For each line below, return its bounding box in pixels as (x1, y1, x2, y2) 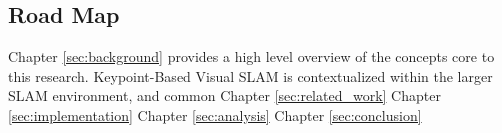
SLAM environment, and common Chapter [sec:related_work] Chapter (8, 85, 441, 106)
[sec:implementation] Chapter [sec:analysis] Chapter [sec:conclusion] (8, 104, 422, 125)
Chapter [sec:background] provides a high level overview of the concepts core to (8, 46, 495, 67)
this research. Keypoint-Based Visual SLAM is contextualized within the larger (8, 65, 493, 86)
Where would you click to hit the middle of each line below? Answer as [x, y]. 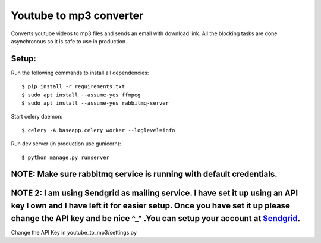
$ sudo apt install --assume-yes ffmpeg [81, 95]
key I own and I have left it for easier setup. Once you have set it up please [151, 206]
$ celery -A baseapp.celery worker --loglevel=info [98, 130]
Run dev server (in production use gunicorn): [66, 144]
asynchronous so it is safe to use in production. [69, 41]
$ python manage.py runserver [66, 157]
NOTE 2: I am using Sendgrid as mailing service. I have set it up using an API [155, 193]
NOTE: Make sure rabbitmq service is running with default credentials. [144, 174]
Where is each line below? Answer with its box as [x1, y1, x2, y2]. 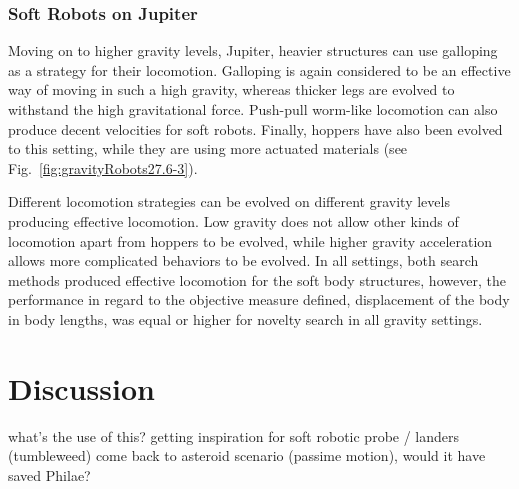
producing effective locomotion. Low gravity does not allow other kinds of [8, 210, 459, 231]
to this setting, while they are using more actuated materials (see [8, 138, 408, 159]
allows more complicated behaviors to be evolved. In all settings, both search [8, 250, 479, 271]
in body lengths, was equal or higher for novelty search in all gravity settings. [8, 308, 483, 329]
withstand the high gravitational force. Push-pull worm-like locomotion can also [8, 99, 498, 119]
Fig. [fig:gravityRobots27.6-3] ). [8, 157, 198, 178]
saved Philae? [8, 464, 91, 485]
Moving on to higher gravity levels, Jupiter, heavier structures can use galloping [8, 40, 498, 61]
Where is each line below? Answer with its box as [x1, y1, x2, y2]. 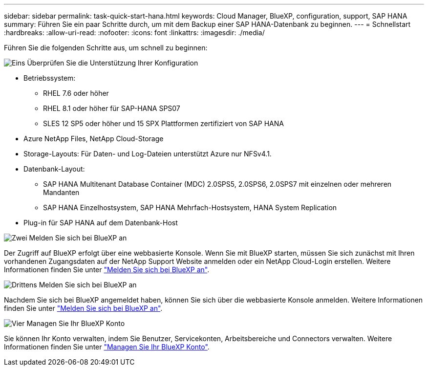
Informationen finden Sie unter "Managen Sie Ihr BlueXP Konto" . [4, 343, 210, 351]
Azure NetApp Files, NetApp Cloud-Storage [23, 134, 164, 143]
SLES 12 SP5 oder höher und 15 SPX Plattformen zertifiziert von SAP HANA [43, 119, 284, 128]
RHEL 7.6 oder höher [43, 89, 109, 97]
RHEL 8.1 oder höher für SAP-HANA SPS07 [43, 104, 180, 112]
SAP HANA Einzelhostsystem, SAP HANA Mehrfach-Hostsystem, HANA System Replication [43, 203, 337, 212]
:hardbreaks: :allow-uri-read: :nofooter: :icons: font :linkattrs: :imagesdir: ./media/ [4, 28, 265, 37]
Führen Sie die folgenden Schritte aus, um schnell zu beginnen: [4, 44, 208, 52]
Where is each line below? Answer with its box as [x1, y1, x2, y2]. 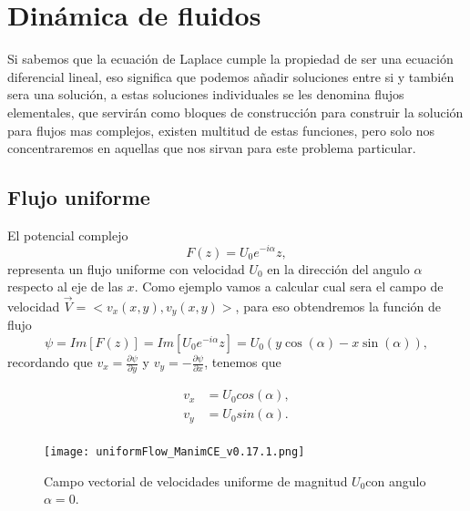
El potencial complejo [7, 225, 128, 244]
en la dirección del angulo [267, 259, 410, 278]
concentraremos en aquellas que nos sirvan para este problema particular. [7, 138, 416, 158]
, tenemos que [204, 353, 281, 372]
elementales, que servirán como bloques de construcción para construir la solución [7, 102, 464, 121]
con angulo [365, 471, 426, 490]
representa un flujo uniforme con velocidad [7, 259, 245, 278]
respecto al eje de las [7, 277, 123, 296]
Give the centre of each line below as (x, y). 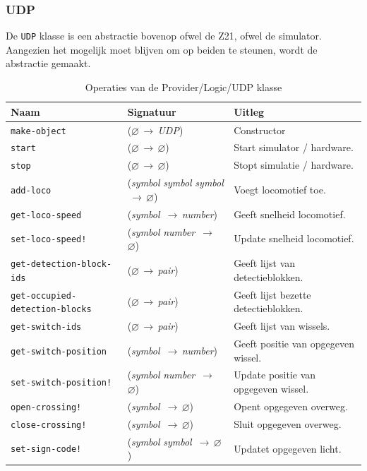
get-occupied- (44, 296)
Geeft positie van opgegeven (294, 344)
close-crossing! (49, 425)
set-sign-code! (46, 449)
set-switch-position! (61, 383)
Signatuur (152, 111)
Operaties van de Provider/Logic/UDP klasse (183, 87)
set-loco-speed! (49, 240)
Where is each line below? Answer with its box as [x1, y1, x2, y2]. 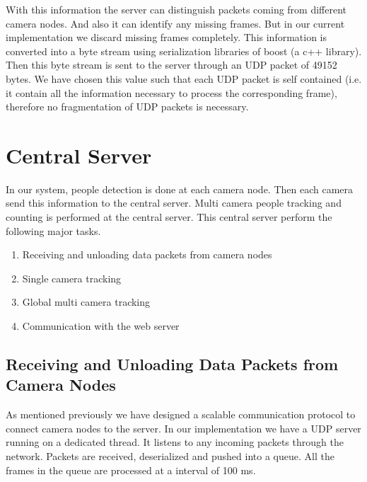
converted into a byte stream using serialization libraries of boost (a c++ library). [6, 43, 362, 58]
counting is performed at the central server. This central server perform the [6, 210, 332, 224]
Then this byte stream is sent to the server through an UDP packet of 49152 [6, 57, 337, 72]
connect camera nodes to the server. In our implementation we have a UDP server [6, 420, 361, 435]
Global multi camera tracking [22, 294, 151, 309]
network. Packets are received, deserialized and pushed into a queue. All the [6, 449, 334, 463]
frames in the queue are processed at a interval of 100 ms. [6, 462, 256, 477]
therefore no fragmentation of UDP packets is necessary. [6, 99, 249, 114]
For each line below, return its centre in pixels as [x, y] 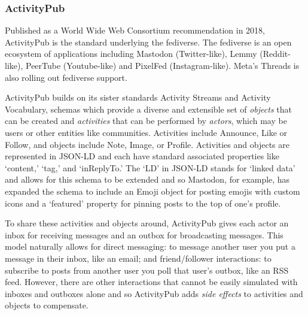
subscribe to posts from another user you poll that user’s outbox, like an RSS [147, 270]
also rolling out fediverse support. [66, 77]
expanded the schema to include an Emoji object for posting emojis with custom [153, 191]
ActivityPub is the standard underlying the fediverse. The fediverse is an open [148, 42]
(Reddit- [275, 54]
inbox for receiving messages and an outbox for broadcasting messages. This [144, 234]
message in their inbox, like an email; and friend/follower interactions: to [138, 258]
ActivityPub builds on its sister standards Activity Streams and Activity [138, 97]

> [PROBLEM TO SOLVE]: Return each entry exactly as given. Leave the images out.

> [SOLUTION BELOW]:
For each line below, return its bounding box in pixels as (x1, y1, x2, y2) 
SLAM environment, and common Chapter [sec:related_work] Chapter (8, 85, 441, 106)
[sec:implementation] Chapter [sec:analysis] Chapter [sec:conclusion] (8, 104, 422, 125)
Chapter [sec:background] provides a high level overview of the concepts core to (8, 46, 495, 67)
this research. Keypoint-Based Visual SLAM is contextualized within the larger (8, 65, 493, 86)
Where would you click to hit the middle of each line below? Answer as [x, y]. 
$ sudo apt install --assume-yes ffmpeg [81, 95]
key I own and I have left it for easier setup. Once you have set it up please [151, 206]
$ celery -A baseapp.celery worker --loglevel=info [98, 130]
Run dev server (in production use gunicorn): [66, 144]
asynchronous so it is safe to use in production. [69, 41]
$ python manage.py runserver [66, 157]
NOTE 2: I am using Sendgrid as mailing service. I have set it up using an API [155, 193]
NOTE: Make sure rabbitmq service is running with default credentials. [144, 174]
Where is each line below? Answer with its box as [x1, y1, x2, y2]. 
producing effective locomotion. Low gravity does not allow other kinds of [8, 210, 459, 231]
to this setting, while they are using more actuated materials (see [8, 138, 408, 159]
allows more complicated behaviors to be evolved. In all settings, both search [8, 250, 479, 271]
in body lengths, was equal or higher for novelty search in all gravity settings. [8, 308, 483, 329]
withstand the high gravitational force. Push-pull worm-like locomotion can also [8, 99, 498, 119]
Fig. [fig:gravityRobots27.6-3] ). [8, 157, 198, 178]
saved Philae? [8, 464, 91, 485]
Moving on to higher gravity levels, Jupiter, heavier structures can use galloping [8, 40, 498, 61]
Where is each line below? Answer with its box as [x1, y1, x2, y2]. 
Informationen finden Sie unter "Managen Sie Ihr BlueXP Konto" . [4, 343, 210, 351]
Azure NetApp Files, NetApp Cloud-Storage [23, 134, 164, 143]
SLES 12 SP5 oder höher und 15 SPX Plattformen zertifiziert von SAP HANA [43, 119, 284, 128]
RHEL 7.6 oder höher [43, 89, 109, 97]
RHEL 8.1 oder höher für SAP-HANA SPS07 [43, 104, 180, 112]
SAP HANA Einzelhostsystem, SAP HANA Mehrfach-Hostsystem, HANA System Replication [43, 203, 337, 212]
:hardbreaks: :allow-uri-read: :nofooter: :icons: font :linkattrs: :imagesdir: ./media/ [4, 28, 265, 37]
Führen Sie die folgenden Schritte aus, um schnell zu beginnen: [4, 44, 208, 52]
Where is each line below? Answer with its box as [x1, y1, x2, y2]. 
El potencial complejo [7, 225, 128, 244]
en la dirección del angulo [267, 259, 410, 278]
concentraremos en aquellas que nos sirvan para este problema particular. [7, 138, 416, 158]
, tenemos que [204, 353, 281, 372]
elementales, que servirán como bloques de construcción para construir la solución [7, 102, 464, 121]
con angulo [365, 471, 426, 490]
representa un flujo uniforme con velocidad [7, 259, 245, 278]
respecto al eje de las [7, 277, 123, 296]
Give the centre of each line below as (x, y). 
get-occupied- (44, 296)
Geeft positie van opgegeven (294, 344)
close-crossing! (49, 425)
set-sign-code! (46, 449)
set-switch-position! (61, 383)
Signatuur (152, 111)
Operaties van de Provider/Logic/UDP klasse (183, 87)
set-loco-speed! (49, 240)
Where is each line below? Answer with its box as [x1, y1, x2, y2]. 
converted into a byte stream using serialization libraries of boost (a c++ library). [6, 43, 362, 58]
counting is performed at the central server. This central server perform the [6, 210, 332, 224]
Then this byte stream is sent to the server through an UDP packet of 49152 [6, 57, 337, 72]
connect camera nodes to the server. In our implementation we have a UDP server [6, 420, 361, 435]
Global multi camera tracking [22, 294, 151, 309]
network. Packets are received, deserialized and pushed into a queue. All the [6, 449, 334, 463]
frames in the queue are processed at a interval of 100 ms. [6, 462, 256, 477]
therefore no fragmentation of UDP packets is necessary. [6, 99, 249, 114]
For each line below, return its centre in pixels as [x, y] 
subscribe to posts from another user you poll that user’s outbox, like an RSS [147, 270]
also rolling out fediverse support. [66, 77]
expanded the schema to include an Emoji object for posting emojis with custom [153, 191]
ActivityPub is the standard underlying the fediverse. The fediverse is an open [148, 42]
(Reddit- [275, 54]
inbox for receiving messages and an outbox for broadcasting messages. This [144, 234]
message in their inbox, like an email; and friend/follower interactions: to [138, 258]
ActivityPub builds on its sister standards Activity Streams and Activity [138, 97]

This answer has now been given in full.